I'm pretty excited to be here. In the few days I have been a member on this forum, I have seen direct, helpful answers to many questions I have had about things. I am definitely looking forward to my time here.


----------



## inceptor (Nov 19, 2012)

Purkeypilot said:


> I'm pretty excited to be here. In the few days I have been a member on this forum, I have seen direct, helpful answers to many questions I have had about things.

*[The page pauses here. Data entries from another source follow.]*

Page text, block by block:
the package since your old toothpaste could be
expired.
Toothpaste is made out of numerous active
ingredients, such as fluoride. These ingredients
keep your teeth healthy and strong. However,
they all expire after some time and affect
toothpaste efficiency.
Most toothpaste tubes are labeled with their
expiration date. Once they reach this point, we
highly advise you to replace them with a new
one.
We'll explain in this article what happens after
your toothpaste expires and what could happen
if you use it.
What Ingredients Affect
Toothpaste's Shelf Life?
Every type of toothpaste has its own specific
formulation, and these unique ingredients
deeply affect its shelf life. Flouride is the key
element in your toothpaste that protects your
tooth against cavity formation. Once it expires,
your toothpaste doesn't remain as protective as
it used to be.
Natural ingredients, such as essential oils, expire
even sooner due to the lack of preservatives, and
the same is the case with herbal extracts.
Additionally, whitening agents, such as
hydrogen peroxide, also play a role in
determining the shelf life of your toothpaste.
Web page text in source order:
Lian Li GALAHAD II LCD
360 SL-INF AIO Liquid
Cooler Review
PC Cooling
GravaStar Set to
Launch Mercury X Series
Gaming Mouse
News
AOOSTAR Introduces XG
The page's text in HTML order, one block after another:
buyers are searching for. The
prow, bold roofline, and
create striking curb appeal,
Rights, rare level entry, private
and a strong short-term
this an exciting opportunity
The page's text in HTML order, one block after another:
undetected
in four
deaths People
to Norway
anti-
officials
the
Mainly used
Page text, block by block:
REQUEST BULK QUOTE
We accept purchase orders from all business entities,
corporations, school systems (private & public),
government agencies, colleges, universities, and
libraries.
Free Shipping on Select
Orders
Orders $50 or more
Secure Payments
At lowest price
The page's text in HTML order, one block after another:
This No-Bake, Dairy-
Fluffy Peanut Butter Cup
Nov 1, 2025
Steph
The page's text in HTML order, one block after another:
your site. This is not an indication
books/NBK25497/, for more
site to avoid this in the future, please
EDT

I am definitely looking forward to my time here.


Yeah, I kinda like it here. :grin:


----------



## Desert Marine (Nov 20, 2012)

I second that as well.


----------



## Alaska (Nov 28, 2012)

I am involved in another forum. other then it this is the only other one I have found I like.

On the other one we encourage the use of the search function but when it comes down to it, repeatedly asked questions are never exactly the same, because the new person asking the question is unique unto them selfs and have their own view on things and why they are asking the question. 

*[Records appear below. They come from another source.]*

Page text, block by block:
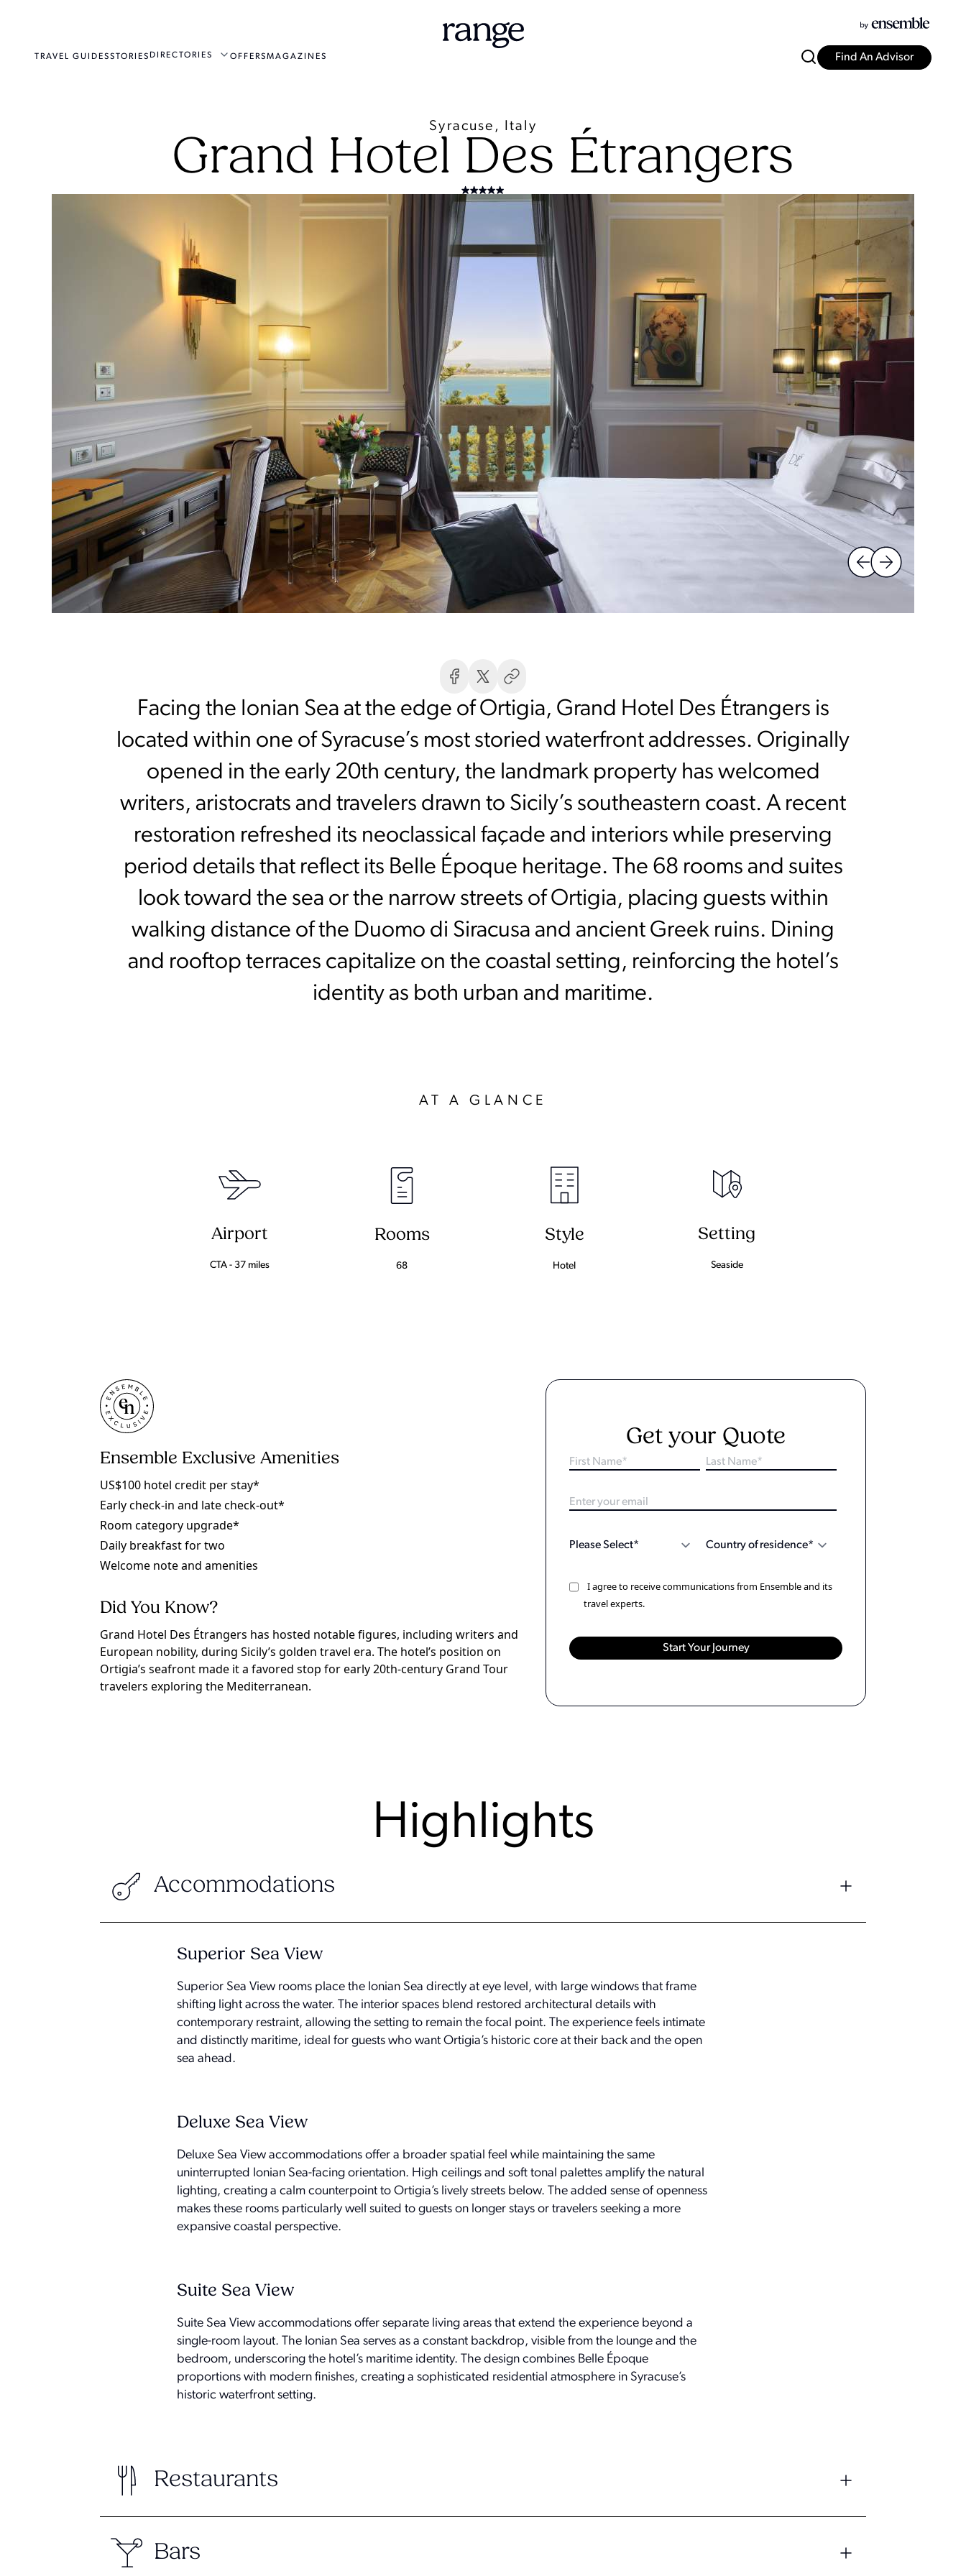
TRAVEL GUIDESSTORIES DIRECTORIES OFFERSMAGAZINES Find An Advisor
Syracuse, Italy
Grand Hotel Des Étrangers
Facing the Ionian Sea at the edge of Ortigia, Grand Hotel Des Étrangers is
located within one of Syracuse’s most storied waterfront addresses. Originally
opened in the early 20th century, the landmark property has welcomed
writers, aristocrats and travelers drawn to Sicily’s southeastern coast. A recent
restoration refreshed its neoclassical façade and interiors while preserving
period details that reflect its Belle Époque heritage. The 68 rooms and suites
look toward the sea or the narrow streets of Ortigia, placing guests within
walking distance of the Duomo di Siracusa and ancient Greek ruins. Dining
and rooftop terraces capitalize on the coastal setting, reinforcing the hotel’s
identity as both urban and maritime.
AT A GLANCE
Airport
CTA - 37 miles
Rooms
68
Style
Hotel
Setting
Seaside
Ensemble Exclusive Amenities
US$100 hotel credit per stay*
Early check-in and late check-out*
Room category upgrade*
Daily breakfast for two
Welcome note and amenities
Did You Know?
Grand Hotel Des Étrangers has hosted notable figures, including writers and
European nobility, during Sicily’s golden travel era. The hotel’s position on
Ortigia’s seafront made it a favored stop for early 20th-century Grand Tour
travelers exploring the Mediterranean.
Get your Quote
I agree to receive communications from Ensemble and its
travel experts.
Highlights
Accommodations
Superior Sea View
Superior Sea View rooms place the Ionian Sea directly at eye level, with large windows that frame
shifting light across the water. The interior spaces blend restored architectural details with
contemporary restraint, allowing the setting to remain the focal point. The experience feels intimate
and distinctly maritime, ideal for guests who want Ortigia’s historic core at their back and the open
sea ahead.
Deluxe Sea View
Deluxe Sea View accommodations offer a broader spatial feel while maintaining the same
uninterrupted Ionian Sea-facing orientation. High ceilings and soft tonal palettes amplify the natural
lighting, creating a calm counterpoint to Ortigia’s lively streets below. The added sense of openness
makes these rooms particularly well suited to guests on longer stays or travelers seeking a more
expansive coastal perspective.
Suite Sea View
Suite Sea View accommodations offer separate living areas that extend the experience beyond a
single-room layout. The Ionian Sea serves as a constant backdrop, visible from the lounge and the
bedroom, underscoring the hotel’s maritime identity. The design combines Belle Époque
proportions with modern finishes, creating a sophisticated residential atmosphere in Syracuse’s
historic waterfront setting.
Restaurants
Bars

Info is like a skill set. It needs to be used, honed and drilled into the ol noggin. It never hurts to be reminded of things like how many drops of bleach per gallon of water or many other things.

So to all you new folks, welcome aboard and bring on you questions!

Merry Christmas


----------



## Lucky Jim (Sep 2, 2012)

This clip from 'Survivors' shows that when it hits the fan out there, the groups that survive will be the ones who know how to get along with each other..
*"You need us, we need you" *


----------



## ozo (Dec 21, 2012)

"This clip from 'Survivors' shows that when it hits the fan out there, the groups 
that survive will be the ones who know how to get along with each other."---LuckyJim

A lesson we could even learn.......
here and now !!!!


----------



## Lucky Jim (Sep 2, 2012)

Yeah, in this 'Survivors' clip a young agricultural college expert called Mark (circled) joins the group, but because he's such an arrogant insulting pain he wrecks the moral of the group.
They haven't the heart to kick him out but he gets the message he's not wanted so he packs his bags and leaves-


----------



## Lucky Jim (Sep 2, 2012)

PS- 'Survivors' (the original 1970's TV series) is still the best survival series ever made in my opinion because it's pitched at a sensible adult audience with not a stupid zombie or mutant in sight. It takes place in a post-plague world after most humans have been wiped out.
All 38 episodes are on youtube, I watched them again earlier this year, type 'Survivors 1975' into the youtube search box. Alternatively buy the DVD boxed set. (Don't get it mixed up with the 2000's remake which wasn't as good)









Survivors (1975) Episodes - TV.com

Hey it's Christmas/New Year holiday time so here's the full Survivors episode #1 for entertainment, it starts with everybody jolly and happy, what could possibly go wrong?..

*THE FOURTH HORSEMAN*
_"I looked, and there before me was a pale horse, its rider was named Death"- (Revelation 6:7/8)_


----------



## Lucky Jim (Sep 2, 2012)

_"Pray that this will not take place in winter, because those will be days of distress unequaled from the beginning until now-and never to be equaled again.
Be on guard! Be alert! You do not know when that time will come.
What I say to you, I say to everyone: '*Watch*!"
-Jesus of Nazareth, Mark ch 13_


----------



## Lucky Jim (Sep 2, 2012)

Alaska said:


> I am involved in another forum...On the other one we encourage the use of the search function but when it comes down to it, repeatedly asked questions are never exactly the same, because the new person asking the question is unique unto them selfs and have their own view on things and why they are asking the question...


Yeah that's another example of what I call a 'Fawlty Towers' forum, where new members are treated by the admin/mods and their snooty 'holier-than-thou' longterm members as second-class citizens! They forget that without new members they wouldn't HAVE a fecking forum! 
Like Alaska said, new members ask something there but are told "Do a search", which is a useless response because search results often throw up old outdated stone age obsolete posts.
Far better to answer peoples questions afresh with the benefit of brand new up-to-date comments.


----------